Only the pictures stay out; please return all the entries below exactly as written.

[Records contained in a dataset]
· · · · · · ·
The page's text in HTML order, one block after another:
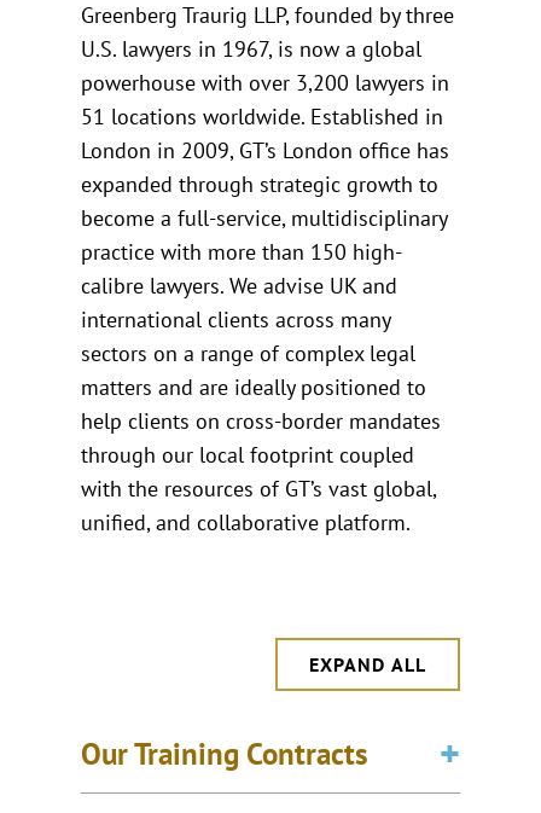
Greenberg Traurig LLP, founded by three
U.S. lawyers in 1967, is now a global
powerhouse with over 3,200 lawyers in
51 locations worldwide. Established in
London in 2009, GT’s London office has
expanded through strategic growth to
become a full-service, multidisciplinary
practice with more than 150 high-
calibre lawyers. We advise UK and
international clients across many
sectors on a range of complex legal
matters and are ideally positioned to
help clients on cross-border mandates
through our local footprint coupled
with the resources of GT’s vast global,
unified, and collaborative platform.
EXPAND ALL
Our Training Contracts
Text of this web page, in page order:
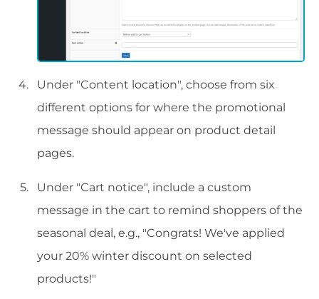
· · · · · · ·
Solution to the exercise –
The page's text in HTML order, one block after another:
Greenberg Traurig LLP, founded by three
U.S. lawyers in 1967, is now a global
powerhouse with over 3,200 lawyers in
51 locations worldwide. Established in
London in 2009, GT’s London office has
expanded through strategic growth to
become a full-service, multidisciplinary
practice with more than 150 high-
calibre lawyers. We advise UK and
international clients across many
sectors on a range of complex legal
matters and are ideally positioned to
help clients on cross-border mandates
through our local footprint coupled
with the resources of GT’s vast global,
unified, and collaborative platform.
EXPAND ALL
Our Training Contracts
Text of this web page, in page order:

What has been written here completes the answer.